Der Kieferchirurg Nummer 2 probiert nacheinander die Medikamente: Ketoprofen, Sobelin (Antibiotikum), Ampicillin (Antibiotikum) und Carbamazepin (Antineuropathikum), letzteres bis 50mg / Tag, aus und erzielt damit keine Verbesserung der anhaltenden Schmerzen. Die hinzugezogenen Neurologen Dr. Th. und F. verschreiben Carbamazepin bis 900 mg / Tag, wieder ohne Erfolg. Mittlerweile ist es Dezember 1994.

Kieferchirurg Nummer 2 sieht eine Chance im Aufschneiden des Knochens an der Stelle des gezogenen Zahns 37 und öffnet im Januar 1995 diesselbe. Laut Laborbericht sollen Streptokokken, aber keine Pilze angetroffen worden sein. Darum rezeptiert der Mann 3 verschiedene Antibiotika: Doxicyclin, Ampicillin und Erythrocin – leider bleibt das Schmerzniveau auf etwa  VAS = 7 auf der Skala 0 bis 10, mit Spitzen bis 8K. Kieferchirurg 2 gibt nicht auf: Er möchte noch einmal operieren. Wieder schneidet er den Bereich auf, fräst alle schmerzempfindlichen Bereiche weg und schickt eine Probe ein. Das Ergebnis: negativ (= keine Streptokokken), aber die Schmerzen kehren nach einer kurzen Pause von 4 Tagen zurück, genauso wie vorher.

SANY0425 Darauf folgt die Überweisung zur Schmerztherapie zunächst bei einer niedergelassenen Anästhesistin, die aber nach Versuchen mit Trigeminus Quaddeln und „Störfeldsuche“ nach einem Monat bereits an die Schmerzambulanz der Düsseldorfer Uniklinik verweist. Dort wird zwischen Mai und Dezember 1995 mit Thermografie, Neuraltherapie, Nasennebenhöhlen- und Darmdiagnostik versucht, weiter zu kommen. Außerdem wird eine Allergologin zwecks Darmsanierung, Epicutantest auf Amalgamallergie hinzugezogen.
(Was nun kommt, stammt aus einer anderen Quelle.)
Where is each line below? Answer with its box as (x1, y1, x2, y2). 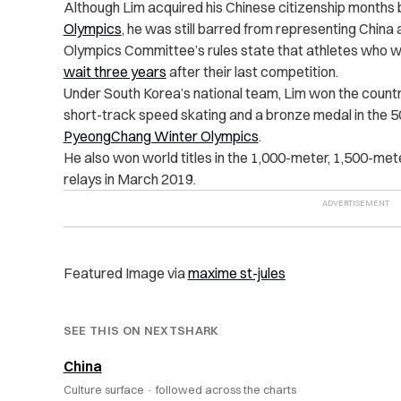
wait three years (63, 63, 166, 81)
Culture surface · (63, 382, 156, 397)
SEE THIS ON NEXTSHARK (63, 323, 219, 338)
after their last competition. (166, 63, 338, 81)
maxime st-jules (187, 264, 286, 283)
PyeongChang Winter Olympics (63, 127, 259, 146)
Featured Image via (63, 264, 188, 283)
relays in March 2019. (63, 170, 196, 189)
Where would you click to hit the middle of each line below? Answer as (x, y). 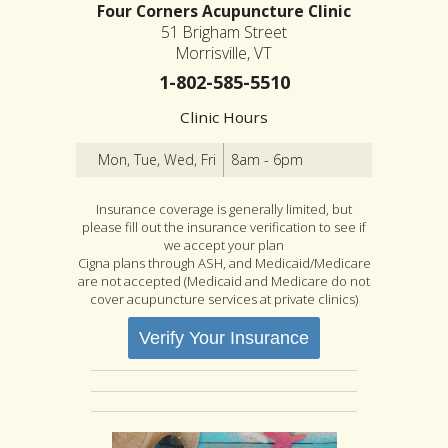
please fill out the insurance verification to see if (224, 226)
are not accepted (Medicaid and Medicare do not (224, 280)
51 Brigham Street (224, 31)
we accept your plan (224, 244)
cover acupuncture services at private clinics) (224, 298)
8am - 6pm (267, 159)
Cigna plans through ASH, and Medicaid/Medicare (224, 262)
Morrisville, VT (224, 52)
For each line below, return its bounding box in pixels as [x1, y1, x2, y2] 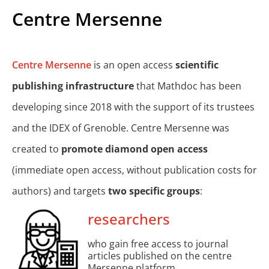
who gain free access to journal [88, 237, 228, 250]
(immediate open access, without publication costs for [12, 163, 257, 177]
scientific [175, 58, 219, 72]
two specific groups [108, 184, 200, 198]
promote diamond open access [61, 142, 208, 156]
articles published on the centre [88, 249, 232, 262]
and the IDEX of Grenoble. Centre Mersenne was [12, 121, 229, 135]
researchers [88, 208, 170, 229]
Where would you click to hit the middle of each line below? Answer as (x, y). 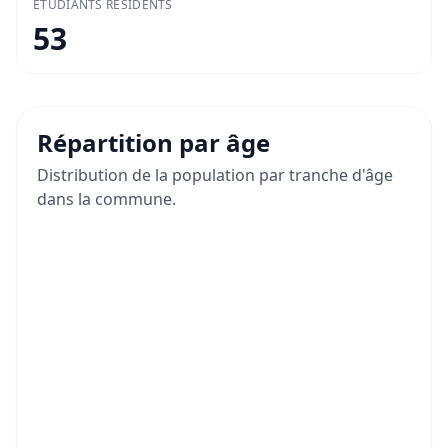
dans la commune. (106, 199)
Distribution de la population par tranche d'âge (215, 175)
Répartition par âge (153, 143)
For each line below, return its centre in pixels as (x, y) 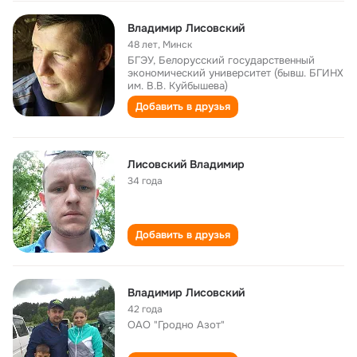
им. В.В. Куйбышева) (178, 86)
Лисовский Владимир (186, 164)
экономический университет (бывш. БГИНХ (235, 73)
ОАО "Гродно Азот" (176, 325)
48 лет (143, 45)
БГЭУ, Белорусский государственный (221, 60)
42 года (145, 309)
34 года (145, 181)
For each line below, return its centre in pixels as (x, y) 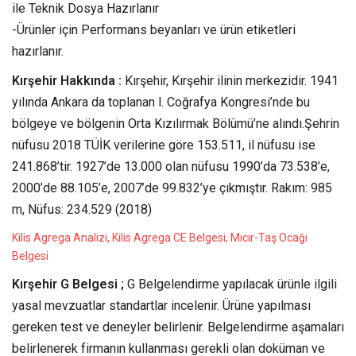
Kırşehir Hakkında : (67, 80)
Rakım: (291, 188)
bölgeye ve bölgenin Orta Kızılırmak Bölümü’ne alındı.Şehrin (176, 123)
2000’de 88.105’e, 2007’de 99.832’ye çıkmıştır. (141, 188)
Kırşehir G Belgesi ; (70, 284)
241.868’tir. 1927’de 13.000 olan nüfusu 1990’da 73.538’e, (171, 166)
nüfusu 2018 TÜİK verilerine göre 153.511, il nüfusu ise (164, 145)
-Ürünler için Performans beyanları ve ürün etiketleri (154, 29)
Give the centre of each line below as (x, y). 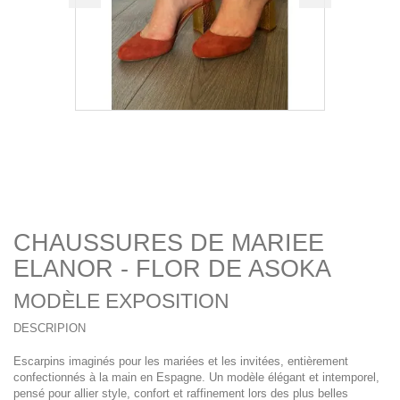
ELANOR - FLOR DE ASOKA (176, 268)
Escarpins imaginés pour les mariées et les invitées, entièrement (181, 361)
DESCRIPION (51, 328)
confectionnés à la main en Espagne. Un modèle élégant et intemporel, (196, 377)
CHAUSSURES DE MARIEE (169, 242)
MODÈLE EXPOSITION (121, 300)
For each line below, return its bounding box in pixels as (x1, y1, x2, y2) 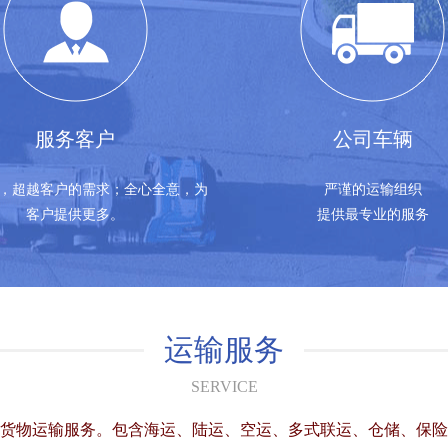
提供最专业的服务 (316, 207, 429, 222)
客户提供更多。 (26, 207, 125, 222)
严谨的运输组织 (323, 182, 422, 197)
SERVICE (190, 378, 258, 395)
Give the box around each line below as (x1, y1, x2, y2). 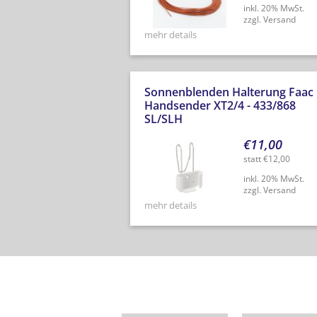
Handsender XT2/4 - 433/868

Die vereinten Experten kommen zum Schluß, dass die 11 noch vorhandenen Amalgamfüllungen zu entferen seien. Dies geschieht Ende 1995 beim Hauszahnarzt unter gleichzeitiger Infusion von Vitamin C Lösungen bei der Allergologin. Begleitet wird das Ganze durch eine Amalgamausleitung mit „Bioresonanz“. Der Zahnarzt kommt dazu noch auf die Idee, den Zahn 35 wurzel zu behandeln, um „sicher zu stellen, dass der überkronte 35 nicht für das Schmerzgeschehen verantwortlich sein kann“. Die Wurzelbehandlung 35 im Dezember 1995 erreicht das exakte Gegenteil: der starke Dauerschmerz verschlimmert sich noch, die Entfernung der Wurzelfüllung und mehrfaches Spülen sind ohne Erfolg. Darum wird der Zahn 35 gezogen und die Wunde verursacht prompt das „trockene Alveolensyndrom“, also fortgesetzte Wundschmerzen. 6 Wochen später bewegen sich die Dauerschmerzen auf dem Niveau vor der Wurzelbehandlung, also im Durchschnitt 7 von 10, aber jetzt fühlt sich das Schmerzgebiet größer an.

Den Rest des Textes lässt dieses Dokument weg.